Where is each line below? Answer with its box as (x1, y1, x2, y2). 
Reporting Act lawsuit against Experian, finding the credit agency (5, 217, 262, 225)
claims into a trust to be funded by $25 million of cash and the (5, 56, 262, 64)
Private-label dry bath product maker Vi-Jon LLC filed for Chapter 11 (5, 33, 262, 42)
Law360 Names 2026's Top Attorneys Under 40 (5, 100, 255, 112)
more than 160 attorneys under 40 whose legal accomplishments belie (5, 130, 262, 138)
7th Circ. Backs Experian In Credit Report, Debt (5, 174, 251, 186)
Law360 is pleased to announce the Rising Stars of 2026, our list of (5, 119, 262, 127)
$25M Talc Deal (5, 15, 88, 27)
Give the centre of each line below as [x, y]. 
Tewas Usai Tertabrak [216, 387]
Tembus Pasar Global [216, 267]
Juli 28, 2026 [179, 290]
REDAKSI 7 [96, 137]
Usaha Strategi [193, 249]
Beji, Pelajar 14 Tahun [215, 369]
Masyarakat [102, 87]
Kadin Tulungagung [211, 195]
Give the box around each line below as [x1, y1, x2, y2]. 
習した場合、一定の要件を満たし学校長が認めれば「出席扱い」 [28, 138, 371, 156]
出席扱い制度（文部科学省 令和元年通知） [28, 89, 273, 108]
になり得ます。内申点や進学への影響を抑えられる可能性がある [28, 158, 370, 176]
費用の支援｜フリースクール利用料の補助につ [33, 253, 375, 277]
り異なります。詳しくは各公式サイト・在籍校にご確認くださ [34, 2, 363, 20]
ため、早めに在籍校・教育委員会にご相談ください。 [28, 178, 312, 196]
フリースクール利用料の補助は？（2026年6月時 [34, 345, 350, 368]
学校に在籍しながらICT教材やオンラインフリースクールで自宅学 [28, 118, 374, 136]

## To do
How many lines of the entries contain the word "below"? Only the number is wanted.

## The completed task
3